I was really excited to go to the school, and I wasn’t disappointed. Although it was a gift, it would have been well worth paying for as it was extremely good value, even taking into account the trip up from the South East (although I do have free accommodation in Yorkshire!). There are a few courses I wouldn’t try, as with the right recipes I’d feel I’m an experienced enough baker to just experiment at home, but as I have absolutely no idea about mincemeat and fruit cakes it was pretty perfect. There are also advanced courses if you’re already quite proficient, plus things like knife skills and several savouries courses, not just baking.

My plan is to save up (or make Christmas / birthday cow eyes) for the breadmaking basics, as I think that’s something where it’s really helpful to have an experienced guide tell you what you should be looking for in terms of texture. Plus it’s a skill I can see me putting to good use at home on a regular basis.

Christmas ‘Baking’: Chocolate Rum Raisin Snowcups

rum raisin snowscapeYes, I used the C-word. Christmas.

It is a little early, but I really want to take some of the stress off my mother this year and, yes, show off a little. I went round to my mother-in-law’s last Friday for Shabbat (late to the party and baffled? I’m not Jewish, but my husband is) and she had made these plain chocolate cups by lining cupcake papers with melted chocolate. She then filled them with fresh whipped cream and strawberry slices and topped the whole mess of wonderful off with crumbled Flake. Gorgeous. And of course it got me thinking of what I could do. This is my first experiment.

As DiDi warned me, if you don’t coat the edges nice and thick, the cups fall apart when you peel away the paper. I was being a bit hasty so some of mine did fall apart. I was using petit fours cases and found that actually you could get away with a certain amount of crumbled edging if it’s small, cute and going to be filled to the brim. But perfectionists should be prepared to spend lots of time applying layers of melted chocolate onto paper cases with whatever implement suits you best (I used a grapefruit knife, my mother-in-law a plastic spoon).

Anyway, once they’ve fully set in the fridge, peel away the paper and get inventive with the filling. I put a handful of raisins in a saucepan with a healthy splash on rum on top, then simmered the contents of the pan for a couple of minutes. Then the heat went off, the lid went on and I gave them half an hour or so to soak up the drink. They then sat out (covered) long enough to cool down.

A heap of raisins went in the chocolate case and a little white chocolate was grated on top to make an artful, Christmassy snowstorm (at least that was the aim; if you think it looks more like Santa’s dandruff, you can leave it out).

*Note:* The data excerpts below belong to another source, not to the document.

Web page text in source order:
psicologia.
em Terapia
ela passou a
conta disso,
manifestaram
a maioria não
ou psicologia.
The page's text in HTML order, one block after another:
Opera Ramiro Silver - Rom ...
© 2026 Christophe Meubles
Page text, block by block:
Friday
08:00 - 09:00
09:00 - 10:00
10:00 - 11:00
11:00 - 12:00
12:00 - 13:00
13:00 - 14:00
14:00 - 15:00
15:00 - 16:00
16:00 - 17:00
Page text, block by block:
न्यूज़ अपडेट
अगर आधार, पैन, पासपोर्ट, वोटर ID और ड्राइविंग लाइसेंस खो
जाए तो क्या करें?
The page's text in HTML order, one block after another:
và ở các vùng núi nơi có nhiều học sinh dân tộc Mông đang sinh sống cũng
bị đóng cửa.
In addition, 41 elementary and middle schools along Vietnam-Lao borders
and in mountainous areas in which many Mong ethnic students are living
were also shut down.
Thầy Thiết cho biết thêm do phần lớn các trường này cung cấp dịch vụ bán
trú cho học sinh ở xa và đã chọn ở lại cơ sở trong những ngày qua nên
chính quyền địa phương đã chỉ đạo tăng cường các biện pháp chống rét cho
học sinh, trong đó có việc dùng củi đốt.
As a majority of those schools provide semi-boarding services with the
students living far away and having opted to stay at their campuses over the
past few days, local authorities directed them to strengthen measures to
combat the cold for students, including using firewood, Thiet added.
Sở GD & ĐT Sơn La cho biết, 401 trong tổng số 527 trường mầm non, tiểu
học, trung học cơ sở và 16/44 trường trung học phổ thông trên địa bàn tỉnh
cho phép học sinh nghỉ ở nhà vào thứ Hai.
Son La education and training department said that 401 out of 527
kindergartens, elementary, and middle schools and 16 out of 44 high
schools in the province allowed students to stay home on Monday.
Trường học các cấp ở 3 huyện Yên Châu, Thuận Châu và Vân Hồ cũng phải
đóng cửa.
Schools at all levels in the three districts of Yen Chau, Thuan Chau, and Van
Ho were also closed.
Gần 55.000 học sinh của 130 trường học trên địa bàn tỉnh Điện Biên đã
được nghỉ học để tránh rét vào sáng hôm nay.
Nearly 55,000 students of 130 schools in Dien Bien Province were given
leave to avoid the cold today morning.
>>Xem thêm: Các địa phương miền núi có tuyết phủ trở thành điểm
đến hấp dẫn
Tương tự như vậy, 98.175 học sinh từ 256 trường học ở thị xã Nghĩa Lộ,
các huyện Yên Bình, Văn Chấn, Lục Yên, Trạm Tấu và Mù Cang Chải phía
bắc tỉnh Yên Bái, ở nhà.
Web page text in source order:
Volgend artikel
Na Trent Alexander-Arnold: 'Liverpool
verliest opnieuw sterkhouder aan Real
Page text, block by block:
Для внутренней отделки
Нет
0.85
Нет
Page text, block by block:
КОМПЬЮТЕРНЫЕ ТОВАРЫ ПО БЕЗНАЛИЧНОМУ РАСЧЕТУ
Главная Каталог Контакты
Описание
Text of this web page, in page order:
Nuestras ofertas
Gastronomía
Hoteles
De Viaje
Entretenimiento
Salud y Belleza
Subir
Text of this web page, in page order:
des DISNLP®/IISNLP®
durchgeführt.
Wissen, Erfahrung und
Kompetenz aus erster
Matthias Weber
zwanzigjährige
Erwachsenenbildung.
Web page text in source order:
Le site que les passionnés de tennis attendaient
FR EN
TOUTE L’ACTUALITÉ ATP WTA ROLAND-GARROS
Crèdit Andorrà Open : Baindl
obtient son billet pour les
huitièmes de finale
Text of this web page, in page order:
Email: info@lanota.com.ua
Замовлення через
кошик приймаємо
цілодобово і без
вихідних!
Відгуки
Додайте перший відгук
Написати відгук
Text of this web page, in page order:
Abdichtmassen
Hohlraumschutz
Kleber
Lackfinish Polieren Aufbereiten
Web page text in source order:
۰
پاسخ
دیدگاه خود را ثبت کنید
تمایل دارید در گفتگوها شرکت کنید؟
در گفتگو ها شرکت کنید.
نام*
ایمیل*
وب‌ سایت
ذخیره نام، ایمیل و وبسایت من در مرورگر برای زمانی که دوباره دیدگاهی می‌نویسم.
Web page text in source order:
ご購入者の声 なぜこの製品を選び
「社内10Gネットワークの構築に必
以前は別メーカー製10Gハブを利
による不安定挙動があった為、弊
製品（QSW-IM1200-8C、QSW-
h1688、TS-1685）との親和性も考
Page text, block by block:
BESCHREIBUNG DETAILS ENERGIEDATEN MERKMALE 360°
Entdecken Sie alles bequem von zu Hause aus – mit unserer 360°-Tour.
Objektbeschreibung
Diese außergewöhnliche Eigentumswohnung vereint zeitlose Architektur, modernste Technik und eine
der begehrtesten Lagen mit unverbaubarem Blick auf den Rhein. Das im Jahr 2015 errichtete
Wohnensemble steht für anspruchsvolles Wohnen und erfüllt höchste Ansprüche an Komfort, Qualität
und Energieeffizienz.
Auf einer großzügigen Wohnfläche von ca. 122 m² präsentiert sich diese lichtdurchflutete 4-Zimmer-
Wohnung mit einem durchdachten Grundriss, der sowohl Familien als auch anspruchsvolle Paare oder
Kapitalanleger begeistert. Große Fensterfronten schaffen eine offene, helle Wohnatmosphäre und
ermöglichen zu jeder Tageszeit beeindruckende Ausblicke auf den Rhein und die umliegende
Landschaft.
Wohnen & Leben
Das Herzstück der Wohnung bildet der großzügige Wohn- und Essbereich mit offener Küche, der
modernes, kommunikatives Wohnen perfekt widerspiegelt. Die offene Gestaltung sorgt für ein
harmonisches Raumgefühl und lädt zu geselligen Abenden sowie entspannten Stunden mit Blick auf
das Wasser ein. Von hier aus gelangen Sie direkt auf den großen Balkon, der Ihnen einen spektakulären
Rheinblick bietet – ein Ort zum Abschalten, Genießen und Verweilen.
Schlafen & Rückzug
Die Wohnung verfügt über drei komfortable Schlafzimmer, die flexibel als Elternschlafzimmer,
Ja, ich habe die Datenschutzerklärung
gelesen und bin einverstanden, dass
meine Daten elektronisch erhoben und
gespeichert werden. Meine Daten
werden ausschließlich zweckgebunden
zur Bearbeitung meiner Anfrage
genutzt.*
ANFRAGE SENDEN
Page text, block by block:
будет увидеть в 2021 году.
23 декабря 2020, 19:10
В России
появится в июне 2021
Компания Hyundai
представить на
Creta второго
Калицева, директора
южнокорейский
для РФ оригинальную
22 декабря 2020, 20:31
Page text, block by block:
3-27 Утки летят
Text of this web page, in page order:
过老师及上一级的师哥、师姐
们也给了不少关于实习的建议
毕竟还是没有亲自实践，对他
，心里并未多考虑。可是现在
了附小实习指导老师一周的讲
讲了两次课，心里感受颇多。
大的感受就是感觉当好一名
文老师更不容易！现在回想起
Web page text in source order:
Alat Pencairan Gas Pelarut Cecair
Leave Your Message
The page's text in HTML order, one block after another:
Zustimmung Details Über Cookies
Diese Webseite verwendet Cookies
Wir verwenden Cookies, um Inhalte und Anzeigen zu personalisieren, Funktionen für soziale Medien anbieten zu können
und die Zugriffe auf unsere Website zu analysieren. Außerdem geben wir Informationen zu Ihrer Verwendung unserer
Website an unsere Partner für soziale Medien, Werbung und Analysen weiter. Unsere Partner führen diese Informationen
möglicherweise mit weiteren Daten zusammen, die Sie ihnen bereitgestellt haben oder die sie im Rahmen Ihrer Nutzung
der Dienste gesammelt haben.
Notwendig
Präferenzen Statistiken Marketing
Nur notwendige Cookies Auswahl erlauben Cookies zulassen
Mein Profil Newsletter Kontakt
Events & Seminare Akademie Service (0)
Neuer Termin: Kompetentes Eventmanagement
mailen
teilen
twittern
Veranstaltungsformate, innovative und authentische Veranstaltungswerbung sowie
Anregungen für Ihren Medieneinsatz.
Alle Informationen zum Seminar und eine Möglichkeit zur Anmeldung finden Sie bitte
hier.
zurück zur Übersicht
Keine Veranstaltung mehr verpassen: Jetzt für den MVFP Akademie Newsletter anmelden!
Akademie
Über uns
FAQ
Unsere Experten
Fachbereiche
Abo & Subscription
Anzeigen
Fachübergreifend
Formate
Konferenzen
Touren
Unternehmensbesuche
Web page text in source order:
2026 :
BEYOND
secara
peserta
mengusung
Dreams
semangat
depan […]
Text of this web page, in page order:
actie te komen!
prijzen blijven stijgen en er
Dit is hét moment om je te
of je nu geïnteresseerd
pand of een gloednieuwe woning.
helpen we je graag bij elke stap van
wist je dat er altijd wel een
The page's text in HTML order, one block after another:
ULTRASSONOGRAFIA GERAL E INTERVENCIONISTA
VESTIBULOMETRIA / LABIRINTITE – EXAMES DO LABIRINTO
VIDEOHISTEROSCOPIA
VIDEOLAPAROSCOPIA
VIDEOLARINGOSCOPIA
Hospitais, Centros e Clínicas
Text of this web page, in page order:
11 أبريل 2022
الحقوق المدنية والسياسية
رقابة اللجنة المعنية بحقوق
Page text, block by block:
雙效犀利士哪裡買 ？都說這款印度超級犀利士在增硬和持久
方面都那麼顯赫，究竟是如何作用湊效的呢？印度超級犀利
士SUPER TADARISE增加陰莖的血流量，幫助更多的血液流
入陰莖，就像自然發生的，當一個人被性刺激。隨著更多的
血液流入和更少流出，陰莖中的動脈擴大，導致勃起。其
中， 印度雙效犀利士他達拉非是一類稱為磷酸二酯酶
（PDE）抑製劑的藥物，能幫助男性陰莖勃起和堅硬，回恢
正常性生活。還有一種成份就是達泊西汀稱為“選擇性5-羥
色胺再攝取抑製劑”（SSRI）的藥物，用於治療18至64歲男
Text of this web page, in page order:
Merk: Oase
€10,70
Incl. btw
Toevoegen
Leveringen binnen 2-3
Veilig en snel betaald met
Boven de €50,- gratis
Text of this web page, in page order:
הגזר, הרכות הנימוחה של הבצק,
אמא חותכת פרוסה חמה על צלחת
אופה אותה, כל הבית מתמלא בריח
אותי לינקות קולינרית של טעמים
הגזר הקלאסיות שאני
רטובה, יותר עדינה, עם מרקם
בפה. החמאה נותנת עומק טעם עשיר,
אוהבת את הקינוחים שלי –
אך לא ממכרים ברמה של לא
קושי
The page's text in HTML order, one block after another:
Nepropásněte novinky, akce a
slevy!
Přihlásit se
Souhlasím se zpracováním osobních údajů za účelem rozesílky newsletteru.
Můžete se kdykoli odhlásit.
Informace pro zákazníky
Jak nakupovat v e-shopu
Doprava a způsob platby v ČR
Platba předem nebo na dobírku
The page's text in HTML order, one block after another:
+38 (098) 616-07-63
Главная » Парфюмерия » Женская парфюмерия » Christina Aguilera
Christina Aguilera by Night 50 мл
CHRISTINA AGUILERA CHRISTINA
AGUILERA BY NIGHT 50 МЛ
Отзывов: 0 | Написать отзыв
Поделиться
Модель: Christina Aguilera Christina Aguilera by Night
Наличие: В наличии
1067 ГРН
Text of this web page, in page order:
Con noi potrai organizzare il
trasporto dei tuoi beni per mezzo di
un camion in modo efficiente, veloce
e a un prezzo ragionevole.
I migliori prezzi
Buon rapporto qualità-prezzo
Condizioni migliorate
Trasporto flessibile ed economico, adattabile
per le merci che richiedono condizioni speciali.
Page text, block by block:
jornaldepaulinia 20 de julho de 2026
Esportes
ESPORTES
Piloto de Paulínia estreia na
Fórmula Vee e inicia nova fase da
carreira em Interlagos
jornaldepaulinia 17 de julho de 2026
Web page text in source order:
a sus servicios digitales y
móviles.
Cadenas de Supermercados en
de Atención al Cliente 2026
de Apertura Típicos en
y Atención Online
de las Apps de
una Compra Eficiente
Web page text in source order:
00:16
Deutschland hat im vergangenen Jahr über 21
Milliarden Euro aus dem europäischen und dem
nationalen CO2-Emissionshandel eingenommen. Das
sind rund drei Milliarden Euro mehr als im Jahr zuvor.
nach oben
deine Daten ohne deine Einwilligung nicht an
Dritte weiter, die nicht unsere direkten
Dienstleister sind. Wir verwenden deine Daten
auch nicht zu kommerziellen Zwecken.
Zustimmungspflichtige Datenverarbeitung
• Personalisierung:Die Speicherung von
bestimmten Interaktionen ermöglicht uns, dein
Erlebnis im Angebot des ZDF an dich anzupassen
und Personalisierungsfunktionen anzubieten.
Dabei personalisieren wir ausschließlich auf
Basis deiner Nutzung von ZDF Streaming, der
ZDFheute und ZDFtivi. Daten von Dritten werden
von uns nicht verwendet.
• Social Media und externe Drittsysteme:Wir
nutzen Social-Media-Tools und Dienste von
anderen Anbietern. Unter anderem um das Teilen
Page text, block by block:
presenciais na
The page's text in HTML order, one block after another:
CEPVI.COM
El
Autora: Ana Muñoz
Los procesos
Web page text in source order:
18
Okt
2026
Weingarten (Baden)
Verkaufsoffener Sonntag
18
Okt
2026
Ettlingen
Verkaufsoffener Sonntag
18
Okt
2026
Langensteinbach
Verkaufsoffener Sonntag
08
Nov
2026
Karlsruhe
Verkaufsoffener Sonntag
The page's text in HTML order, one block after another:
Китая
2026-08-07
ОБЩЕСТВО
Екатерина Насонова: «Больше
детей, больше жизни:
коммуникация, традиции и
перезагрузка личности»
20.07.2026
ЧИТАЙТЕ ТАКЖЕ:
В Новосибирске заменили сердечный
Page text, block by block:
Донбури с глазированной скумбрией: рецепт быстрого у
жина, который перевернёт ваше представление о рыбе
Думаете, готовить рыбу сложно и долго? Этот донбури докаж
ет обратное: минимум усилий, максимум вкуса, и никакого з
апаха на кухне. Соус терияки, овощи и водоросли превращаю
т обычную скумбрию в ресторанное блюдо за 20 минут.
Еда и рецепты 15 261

Some other ideas I’ve thought of to experiment with:

  • Plain chocolate cups, blackberries smooshed into a lumpy, fruity syrup over heat with sugar and water, white chocolate curls
  • Any chocolate, mincemeat (as in what goes in mince pie, not lasagne!), crumbled cookie / oat topping
  • White chocolate cups, red berries in a little fruity syrup, decorated with holly leaves
  • White chocolate cups, crumbled up left-over Christmas pudding, a blob of cream
  • Layered cups – changing the colour of chocolate every time (after they’ve set in the fridge). Perhaps with a little hollow left for something crunchy – honeycomb?

I’m still thinking this through; I haven’t even got to the creamy or custardy fillings. The possibilities are endless provided you’re willing to spend hours footling chocolate around in paper cups. Of course you could do it without unpeeling them, leaving them in pretty paper cases but still getting the glorious choccy flavour, if you’re in a hurry.